THE DATA
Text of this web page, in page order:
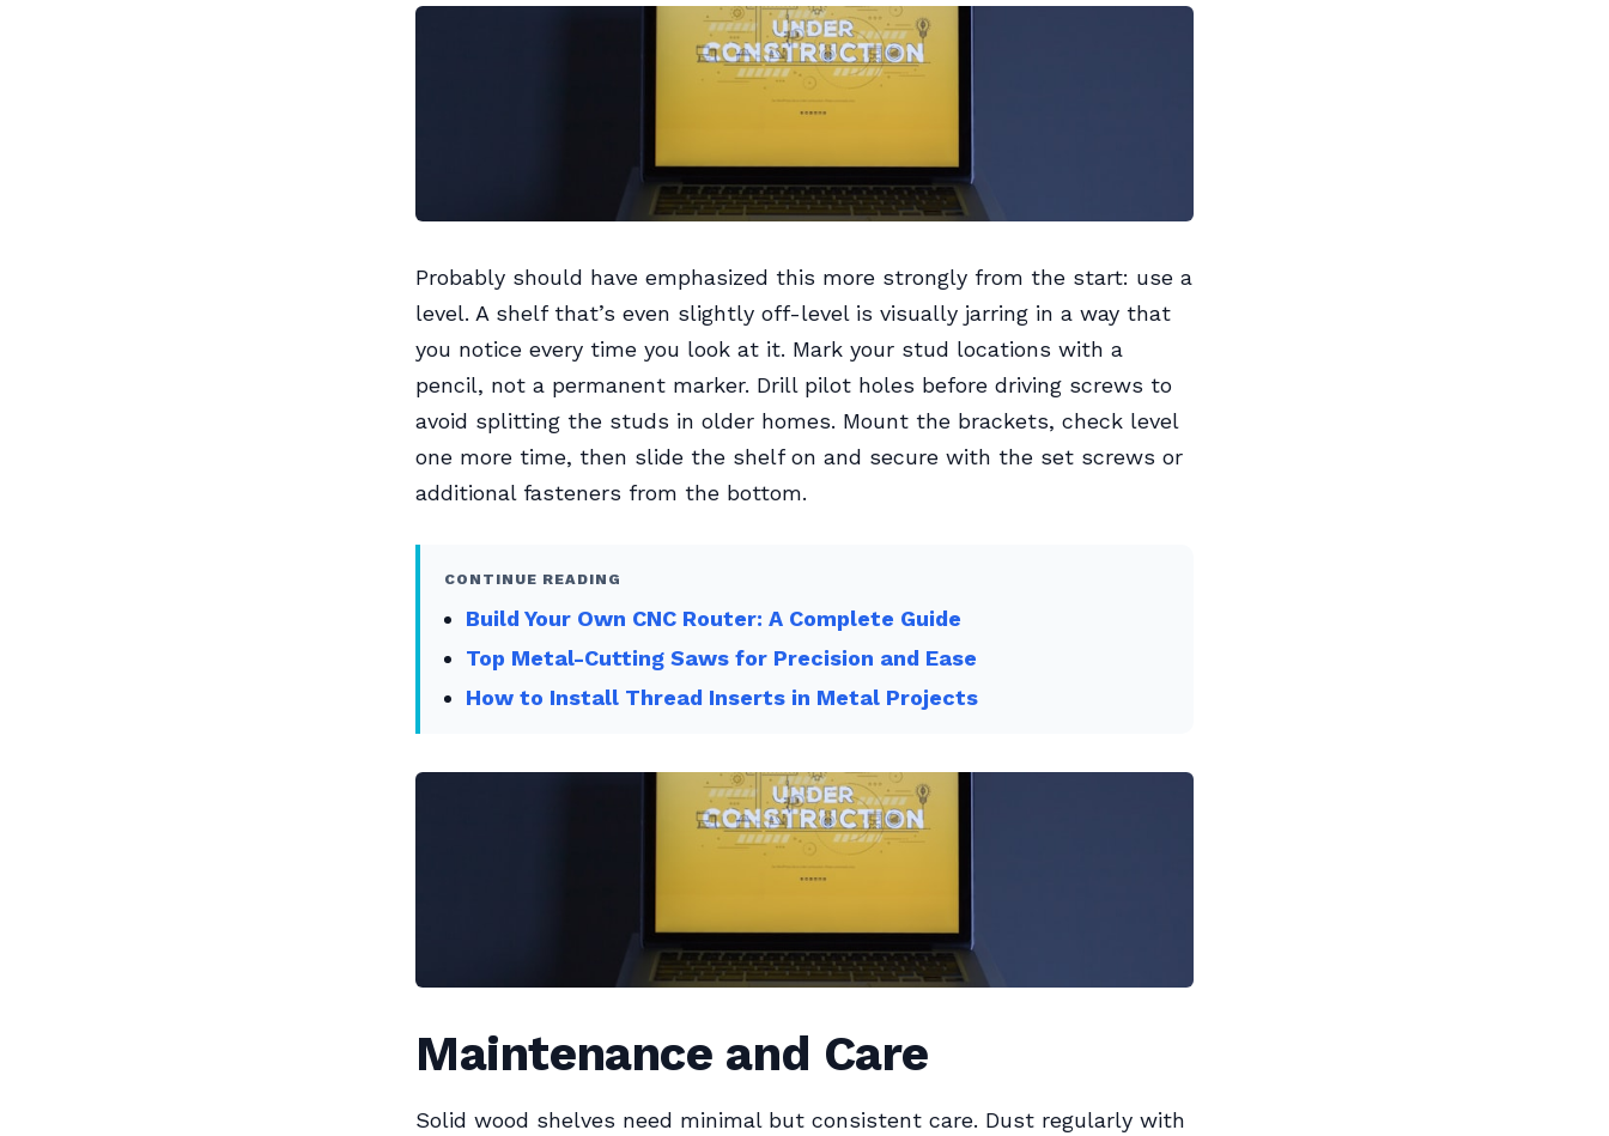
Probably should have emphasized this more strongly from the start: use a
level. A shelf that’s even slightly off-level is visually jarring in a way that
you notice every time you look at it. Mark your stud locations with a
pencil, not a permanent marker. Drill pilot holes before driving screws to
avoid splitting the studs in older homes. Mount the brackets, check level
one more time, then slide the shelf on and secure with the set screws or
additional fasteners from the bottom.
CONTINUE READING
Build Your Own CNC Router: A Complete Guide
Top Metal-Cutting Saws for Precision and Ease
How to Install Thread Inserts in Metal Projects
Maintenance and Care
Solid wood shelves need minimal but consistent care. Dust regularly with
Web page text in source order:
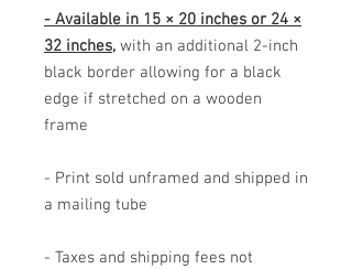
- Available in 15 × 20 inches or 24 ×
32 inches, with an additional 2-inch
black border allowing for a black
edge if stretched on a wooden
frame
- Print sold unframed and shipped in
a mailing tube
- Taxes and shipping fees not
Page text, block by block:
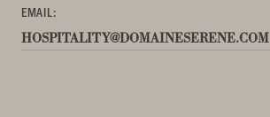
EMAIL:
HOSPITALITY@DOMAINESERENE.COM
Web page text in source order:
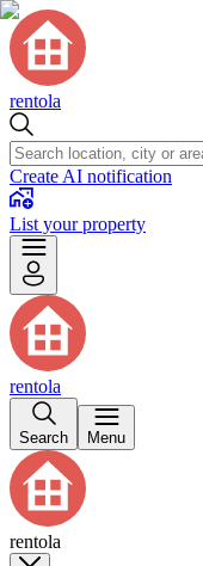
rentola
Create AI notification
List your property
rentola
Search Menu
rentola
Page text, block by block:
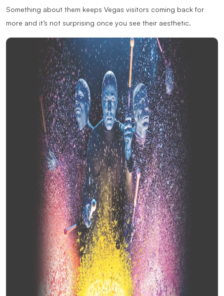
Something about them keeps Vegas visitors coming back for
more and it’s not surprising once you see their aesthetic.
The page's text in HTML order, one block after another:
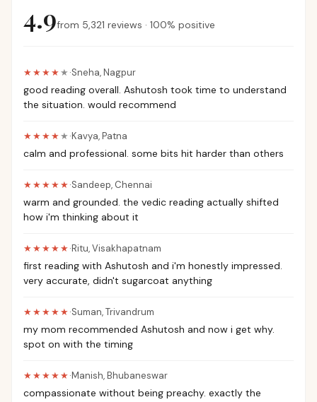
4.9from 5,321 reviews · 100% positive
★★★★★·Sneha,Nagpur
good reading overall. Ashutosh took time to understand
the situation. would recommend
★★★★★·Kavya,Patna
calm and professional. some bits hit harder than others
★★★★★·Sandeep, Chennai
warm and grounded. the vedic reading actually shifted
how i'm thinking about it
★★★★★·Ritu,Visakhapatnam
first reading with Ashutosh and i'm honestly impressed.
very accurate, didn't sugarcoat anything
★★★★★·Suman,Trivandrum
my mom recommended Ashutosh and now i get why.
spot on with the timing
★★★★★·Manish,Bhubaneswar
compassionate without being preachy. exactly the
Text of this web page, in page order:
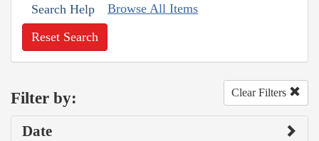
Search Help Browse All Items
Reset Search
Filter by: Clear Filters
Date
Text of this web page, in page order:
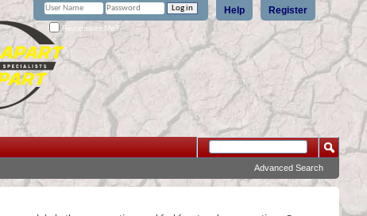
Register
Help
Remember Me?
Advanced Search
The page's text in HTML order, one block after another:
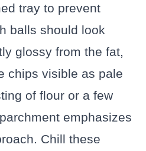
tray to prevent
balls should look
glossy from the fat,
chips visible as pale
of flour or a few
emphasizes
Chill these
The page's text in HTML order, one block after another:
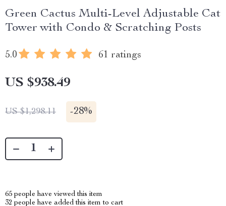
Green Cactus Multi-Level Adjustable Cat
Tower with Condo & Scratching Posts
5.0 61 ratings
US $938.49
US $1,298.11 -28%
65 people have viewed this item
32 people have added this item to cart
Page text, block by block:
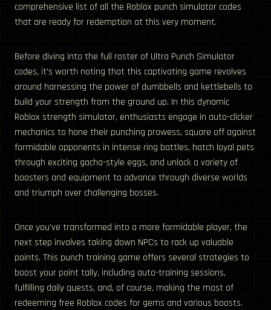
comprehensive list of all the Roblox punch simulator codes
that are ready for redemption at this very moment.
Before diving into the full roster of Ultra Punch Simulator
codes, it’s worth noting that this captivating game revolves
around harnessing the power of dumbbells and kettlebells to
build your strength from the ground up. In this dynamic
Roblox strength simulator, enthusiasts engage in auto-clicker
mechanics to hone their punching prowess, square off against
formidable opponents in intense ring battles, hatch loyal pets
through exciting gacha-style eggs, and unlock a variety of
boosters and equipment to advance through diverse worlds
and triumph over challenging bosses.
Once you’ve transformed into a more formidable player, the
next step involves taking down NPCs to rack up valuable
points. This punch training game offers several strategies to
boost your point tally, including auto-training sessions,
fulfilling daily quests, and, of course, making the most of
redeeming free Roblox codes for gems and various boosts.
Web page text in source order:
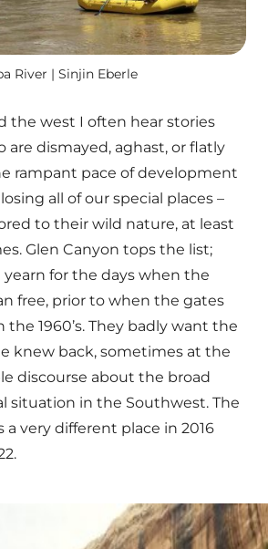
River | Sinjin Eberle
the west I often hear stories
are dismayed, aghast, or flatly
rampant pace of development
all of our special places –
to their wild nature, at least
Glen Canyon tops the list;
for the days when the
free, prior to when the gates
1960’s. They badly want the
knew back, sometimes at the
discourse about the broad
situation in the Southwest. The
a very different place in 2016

EXERCISE OBJECTIVE
Among the entries above, take the line with "Advanced Search", the line with "Green Cactus Multi-Level Adjustable Cat", and all the lines between them, and restate them word for word without pictures.

SOLUTION BELOW
Advanced Search
The page's text in HTML order, one block after another:
tray to prevent
balls should look
glossy from the fat,
chips visible as pale
of flour or a few
emphasizes
Chill these
The page's text in HTML order, one block after another:
Green Cactus Multi-Level Adjustable Cat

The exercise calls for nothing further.